Antimicrobial susceptibility and molecular characterisation using whole-genome sequencing of Clostridioides difficile collected in 82 hospitals in Japan between 2014 and 2016

Abstract

We studied the antimicrobial susceptibility and the molecular characteristics using draft whole-genome sequencing of Clostridioides (Clostridium) difficile strains before and after treatment in adults with C. difficile infection (CDI) enrolled in a Phase III, randomised, nationwide study of fidaxomicin versus vancomycin in Japan (NCT02179658). C. difficile strains were cultured from stool samples collected before and after standard treatment with either fidaxomicin or vancomycin. Overall, 285 C. difficile strains were recovered, with 188 derived from CDI cases at baseline (87 patients received fidaxomicin and 101 received vancomycin). No strains isolated from episodes of CDI at baseline were shown to have reduced susceptibilities to fidaxomicin (MIC ≥1 mg/L), or resistance to vancomycin and metronidazole. Thirty-three sequence types (STs) were identified, the most common being ST17 (n=61; 32.4%), ST8 (n=26; 13.8%) and ST2 (n=21; 11.2%). Core-genome single nucleotide polymorphism analysis showed that outbreaks of C. difficile were unlikely to have occurred at each hospital. The predominant toxin gene profile was tcdA⁺tcdB⁺cdtA/cdtB^- (n=149; 79.3%). Six of 87 patients who received fidaxomicin harboured C. difficile isolates with reduced fidaxomicin susceptibilities conferred by previously described mutations, Val1143Leu/Gly/Asp in RpoB or Arg89Gly in RpoC or putative mutations, Gln1149Pro in RpoB or Arg326Cys in RpoC. Allelic exchange studies of these putative mutations were not performed.

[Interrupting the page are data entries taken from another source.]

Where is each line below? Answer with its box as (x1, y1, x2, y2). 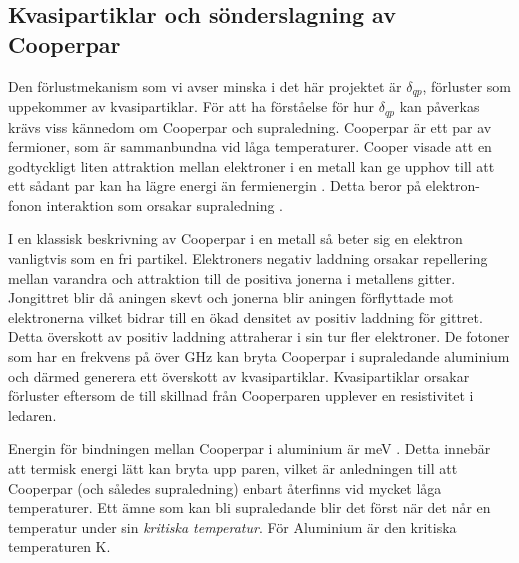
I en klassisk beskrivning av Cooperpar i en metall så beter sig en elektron (8, 228, 463, 249)
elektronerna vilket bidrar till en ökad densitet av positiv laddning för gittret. (8, 306, 483, 327)
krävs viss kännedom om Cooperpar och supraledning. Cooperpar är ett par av (8, 116, 492, 137)
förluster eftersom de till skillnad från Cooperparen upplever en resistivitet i (8, 385, 474, 406)
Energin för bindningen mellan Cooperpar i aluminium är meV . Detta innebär (8, 438, 491, 459)
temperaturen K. (8, 536, 111, 557)
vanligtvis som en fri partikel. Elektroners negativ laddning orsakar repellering (8, 248, 488, 269)
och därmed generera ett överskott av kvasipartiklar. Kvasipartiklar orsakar (8, 365, 470, 386)
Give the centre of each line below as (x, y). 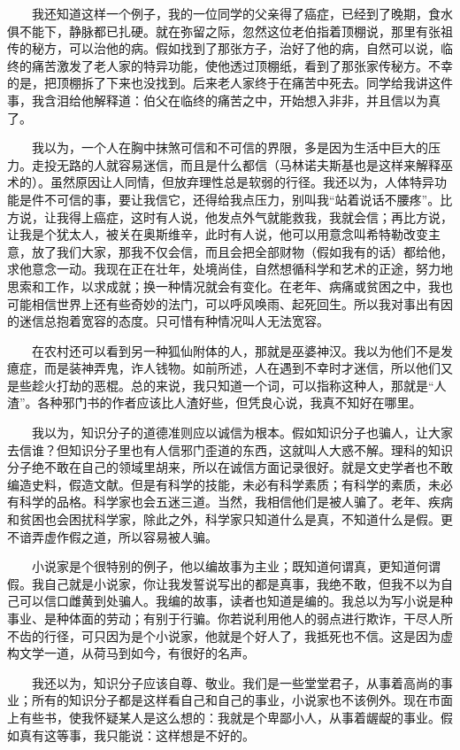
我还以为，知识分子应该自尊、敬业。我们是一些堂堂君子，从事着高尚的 (236, 682)
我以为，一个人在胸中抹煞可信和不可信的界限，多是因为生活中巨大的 (230, 147)
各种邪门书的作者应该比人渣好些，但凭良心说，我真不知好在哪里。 (230, 402)
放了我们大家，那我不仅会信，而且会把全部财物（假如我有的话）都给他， (242, 251)
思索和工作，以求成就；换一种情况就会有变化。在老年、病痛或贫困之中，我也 (230, 286)
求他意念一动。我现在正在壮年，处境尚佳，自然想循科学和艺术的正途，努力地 (230, 269)
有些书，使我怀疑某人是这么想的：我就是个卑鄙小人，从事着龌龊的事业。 (230, 717)
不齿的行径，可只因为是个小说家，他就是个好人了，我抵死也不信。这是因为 (224, 635)

Prior to fidaxomicin use, we found no C. difficile strains with reduced fidaxomicin susceptibilities causing CDI in Japan; however, mutant strains with reduced fidaxomicin susceptibilities were detected after fidaxomicin treatment.

FIG 1

Patient flow in the phase III, randomized, nationwide study of fidaxomicin versus vancomycin in Japan. a, patients diagnosed with Clostridioides difficile infection (CDI) were positive for C. difficile toxin A, B, or both in a stool specimen obtained within 96 h before randomization. b, days 1 to 10. c, if a stool specimen was obtained from the patient within 24 h of completing the treatment (days 10 and 11), C. difficile culture was performed. d, if diarrhea occurred within 28 days (± 3 days) after treatment, C. difficile culture was performed. e, one secondary C. difficile strain was isolated unexpectedly during fidaxomicin administration. f, two secondary C. difficile strains were isolated unexpectedly during vancomycin administration.

FIG 2

Phylogenetic tree of Clostridioides difficile strains belonging to each sequence type (ST) constructed with maximum likelihood phylogenetic analysis based on single-nucleotide polymorphisms (SNPs) in the core genome, excluding estimated homologous recombination. The scale of the distances corresponds to the average number of substitutions per site and SNP. (A) Phylogenetic tree of 61 strains of C. difficile ST17. A core genome region, amounting to 58.4% (2,505,609/4,290,252 bp), was shared with the genome of a reference strain, C. difficile 630 (ST54). (B) Phylogenetic tree of 26 strains of C. difficile ST8. A core genome region, amounting to 32.0% (1,374,263/4,290,252 bp), was shared with the genome of a reference strain, C. difficile 630 (ST54). (C) Phylogenetic tree of 22 strains of C. difficile ST2. A core genome region, amounting to 34.1% (1,461,002/4,290,252 bp), was shared with the genome of a reference strain, C. difficile 630 (ST54). (D) Phylogenetic tree of 19 strains of C. difficile ST81. A core genome region, amounting to 72.6% (3,114,637/4,290,252 bp), was shared with the genome of a reference strain, C. difficile 630 (ST54). (E) Phylogenetic tree of 13 strains of C. difficile ST183. A core genome region, amounting to 41.8% (1,795,356/4,290,252 bp), was shared with the genome of a reference strain, C. difficile 630 (ST54).